As shown in the organization chart on the left, each cell or station in a program will usually have its own fault routine. Faults are used to capture abnormal circumstances such as an actuator not completing its motion within a prescribed period of time (shown above). There is usually one fault for every motion (extend, retract, raise, lower and so on). Other faults may include lack of air pressure, emergency stop actuation, guard door switches and drive or overload alarms.
A few items of interest in the fault rungs shown above. Note that any system fault disables the timer on the fault rung. This serves a couple of purposes: 1. only the fault that happens first is enabled. This prevents subsequent faults that may have been caused by the initial fault from occurring. If air is removed from the system several pneumatic actuators may fault within the same event. 2. After the fault occurs the timer resets allowing a new countdown. This allows physical correction of the cause of the fault by maintenance or an operator.
The above rungs also show a couple of methods of resetting the fault.
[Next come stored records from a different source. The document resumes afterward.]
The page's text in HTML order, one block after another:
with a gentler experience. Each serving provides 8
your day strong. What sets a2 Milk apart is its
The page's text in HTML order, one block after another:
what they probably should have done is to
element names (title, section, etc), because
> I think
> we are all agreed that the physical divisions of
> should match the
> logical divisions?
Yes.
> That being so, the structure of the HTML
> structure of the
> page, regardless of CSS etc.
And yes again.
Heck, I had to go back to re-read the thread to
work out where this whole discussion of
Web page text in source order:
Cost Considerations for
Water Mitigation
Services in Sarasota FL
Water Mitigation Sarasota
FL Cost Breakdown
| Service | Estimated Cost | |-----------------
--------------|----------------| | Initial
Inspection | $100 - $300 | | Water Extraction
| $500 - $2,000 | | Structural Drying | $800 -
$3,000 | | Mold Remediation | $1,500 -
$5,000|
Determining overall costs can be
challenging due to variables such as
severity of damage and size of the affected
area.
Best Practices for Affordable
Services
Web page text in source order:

One is to clear the register word that contains the faults, in this case word 10. This fault word may be for only this cell allowing the system reset signal to reset faults in sections if desired; word 10 for cell 1, word 11 for cell 2, etc. Another method is to reset or unlatch faults individually. These reset signals can also be individually conditioned this way on each rung.
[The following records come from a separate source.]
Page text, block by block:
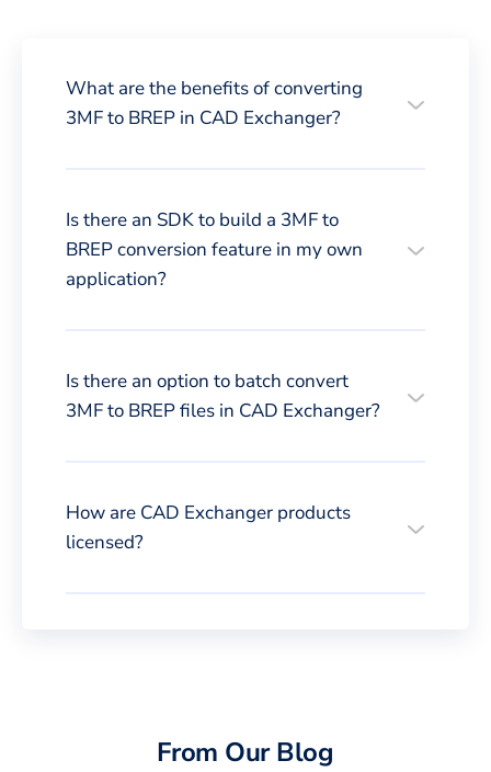
What are the benefits of converting
3MF to BREP in CAD Exchanger?
Is there an SDK to build a 3MF to
BREP conversion feature in my own
application?
Is there an option to batch convert
3MF to BREP files in CAD Exchanger?
How are CAD Exchanger products
licensed?
From Our Blog
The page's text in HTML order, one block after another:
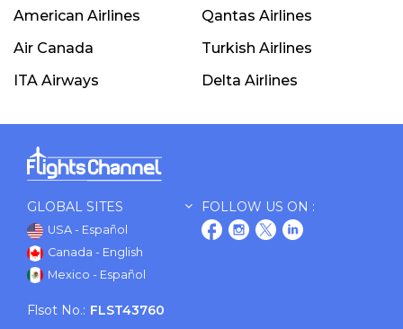
American Airlines
Qantas Airlines
Air Canada
Turkish Airlines
ITA Airways
Delta Airlines
GLOBAL SITES
USA - Español
Canada - English
Mexico - Español
FOLLOW US ON :
Flsot No.: FLST43760
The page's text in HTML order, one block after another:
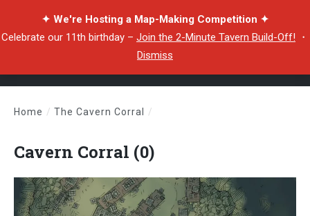
✦ We're Hosting a Map-Making Competition ✦
Celebrate our 11th birthday – Join the 2-Minute Tavern Build-Off! ・
Dismiss
Home / The Cavern Corral /
Cavern Corral (0)
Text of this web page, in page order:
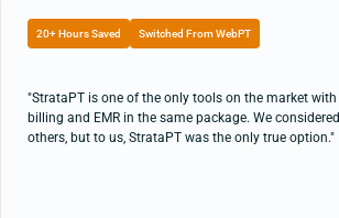
20+ Hours Saved Switched From WebPT
"StrataPT is one of the only tools on the market with
billing and EMR in the same package. We considered
others, but to us, StrataPT was the only true option."
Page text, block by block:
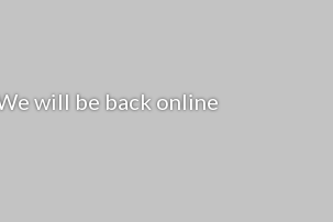
will be back online
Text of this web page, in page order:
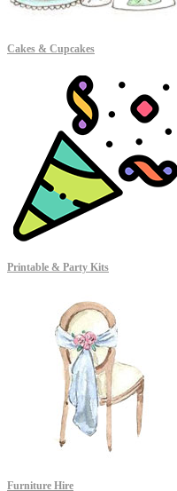
Cakes & Cupcakes
Printable & Party Kits
Furniture Hire
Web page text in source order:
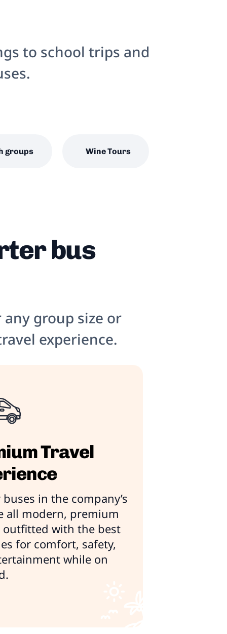
to school trips and
groups Wine Tours
bus
group size or
experience.
Travel
in the company’s
all modern, premium
outfitted with the best
for comfort, safety,
while on
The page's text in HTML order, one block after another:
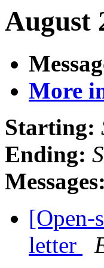
August
More
Starting:
Ending:
Messages:
[Open-
letter
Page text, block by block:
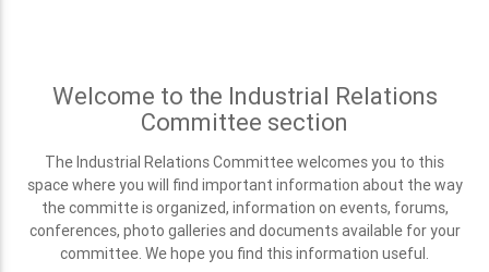
Welcome to the Industrial Relations
Committee section
The Industrial Relations Committee welcomes you to this
space where you will find important information about the way
the committe is organized, information on events, forums,
conferences, photo galleries and documents available for your
committee. We hope you find this information useful.
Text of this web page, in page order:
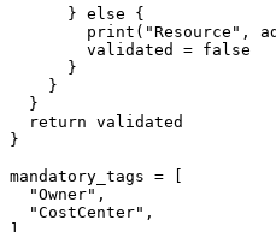
      } else {
print("Resource",
        validated = false
      }
    }
  }
  return validated
}
mandatory_tags = [
  "Owner",
  "CostCenter",
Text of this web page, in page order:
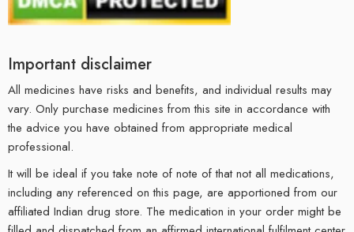
Important disclaimer
All medicines have risks and benefits, and individual results may
vary. Only purchase medicines from this site in accordance with
the advice you have obtained from appropriate medical
professional.
It will be ideal if you take note of note of that not all medications,
including any referenced on this page, are apportioned from our
affiliated Indian drug store. The medication in your order might be
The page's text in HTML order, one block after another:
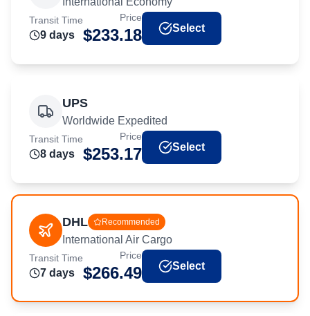
Transit Time
9 days
Price
$233.18 Select
UPS
Worldwide Expedited
Transit Time
8 days
Price
$253.17 Select
DHL Recommended
International Air Cargo
Transit Time
7 days
Price
$266.49 Select
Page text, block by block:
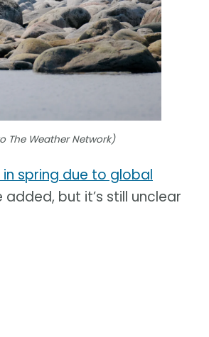
The Weather Network)
spring due to global
but it’s still unclear
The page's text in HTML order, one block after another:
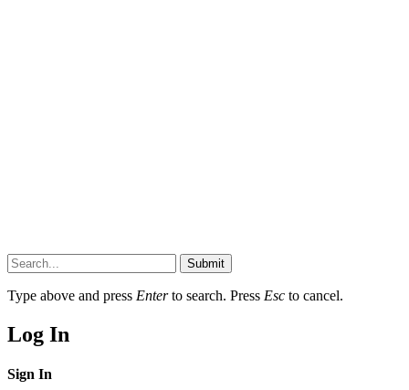
Submit
Type above and press Enterto search. Press Esc to cancel.
Log In
Sign In

As shown in last week’s output routine, faults can be used in a permissive rung to prevent actuation of an axis. Fault bits are also used to activate messages on a touchscreen or HMI, for instance bit 10.0 might bring up a message that says “Axis SV1.0 Failed to Extend; Correct Fault and Press Reset”. The message would then be cleared when the fault is corrected and the fault reset button pressed.
In a post from last October on program organization I showed how some of these zones and cells work together, each having their own message lists, guard circuits and other subroutines. The organization list to the left also shows this. In my next post on system level logic I will discuss how the system routine in each cell relates to the overall machine-level system routine.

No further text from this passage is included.